### To do
All lines from the one containing "argmin [156, 32]" to the end of the entries below should be output exactly as they appear. No other lines should be output.

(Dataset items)
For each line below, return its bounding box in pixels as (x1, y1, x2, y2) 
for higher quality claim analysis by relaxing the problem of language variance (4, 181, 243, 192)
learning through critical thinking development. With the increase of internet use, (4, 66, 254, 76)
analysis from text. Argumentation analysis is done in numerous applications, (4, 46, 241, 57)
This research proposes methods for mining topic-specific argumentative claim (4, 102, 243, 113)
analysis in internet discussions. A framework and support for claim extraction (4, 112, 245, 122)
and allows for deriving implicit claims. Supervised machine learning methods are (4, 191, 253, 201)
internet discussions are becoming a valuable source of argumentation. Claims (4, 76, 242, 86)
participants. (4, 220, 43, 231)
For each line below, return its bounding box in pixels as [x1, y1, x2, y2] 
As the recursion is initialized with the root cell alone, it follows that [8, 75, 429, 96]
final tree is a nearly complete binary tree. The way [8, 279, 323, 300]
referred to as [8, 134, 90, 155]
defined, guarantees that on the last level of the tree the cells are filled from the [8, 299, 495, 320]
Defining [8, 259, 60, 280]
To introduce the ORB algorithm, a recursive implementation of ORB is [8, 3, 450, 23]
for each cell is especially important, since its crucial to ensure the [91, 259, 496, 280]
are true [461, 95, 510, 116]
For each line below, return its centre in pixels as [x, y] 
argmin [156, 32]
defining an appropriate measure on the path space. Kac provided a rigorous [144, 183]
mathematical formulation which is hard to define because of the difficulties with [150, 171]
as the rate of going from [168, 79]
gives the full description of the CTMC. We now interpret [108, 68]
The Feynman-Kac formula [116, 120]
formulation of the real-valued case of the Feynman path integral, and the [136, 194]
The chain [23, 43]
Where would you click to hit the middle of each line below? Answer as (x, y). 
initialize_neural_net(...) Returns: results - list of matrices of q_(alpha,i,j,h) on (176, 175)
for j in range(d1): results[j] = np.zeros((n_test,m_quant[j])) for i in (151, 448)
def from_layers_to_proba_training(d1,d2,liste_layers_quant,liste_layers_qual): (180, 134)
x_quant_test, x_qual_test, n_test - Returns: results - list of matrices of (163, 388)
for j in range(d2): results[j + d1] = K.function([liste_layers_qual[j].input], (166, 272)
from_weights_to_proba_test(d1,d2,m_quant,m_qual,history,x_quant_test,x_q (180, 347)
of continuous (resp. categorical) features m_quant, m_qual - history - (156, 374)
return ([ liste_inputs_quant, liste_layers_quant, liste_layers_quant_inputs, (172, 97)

### The completed task
argmin [156, 32]
defining an appropriate measure on the path space. Kac provided a rigorous [144, 183]
mathematical formulation which is hard to define because of the difficulties with [150, 171]
as the rate of going from [168, 79]
gives the full description of the CTMC. We now interpret [108, 68]
The Feynman-Kac formula [116, 120]
formulation of the real-valued case of the Feynman path integral, and the [136, 194]
The chain [23, 43]
Where would you click to hit the middle of each line below? Answer as (x, y). 
initialize_neural_net(...) Returns: results - list of matrices of q_(alpha,i,j,h) on (176, 175)
for j in range(d1): results[j] = np.zeros((n_test,m_quant[j])) for i in (151, 448)
def from_layers_to_proba_training(d1,d2,liste_layers_quant,liste_layers_qual): (180, 134)
x_quant_test, x_qual_test, n_test - Returns: results - list of matrices of (163, 388)
for j in range(d2): results[j + d1] = K.function([liste_layers_qual[j].input], (166, 272)
from_weights_to_proba_test(d1,d2,m_quant,m_qual,history,x_quant_test,x_q (180, 347)
of continuous (resp. categorical) features m_quant, m_qual - history - (156, 374)
return ([ liste_inputs_quant, liste_layers_quant, liste_layers_quant_inputs, (172, 97)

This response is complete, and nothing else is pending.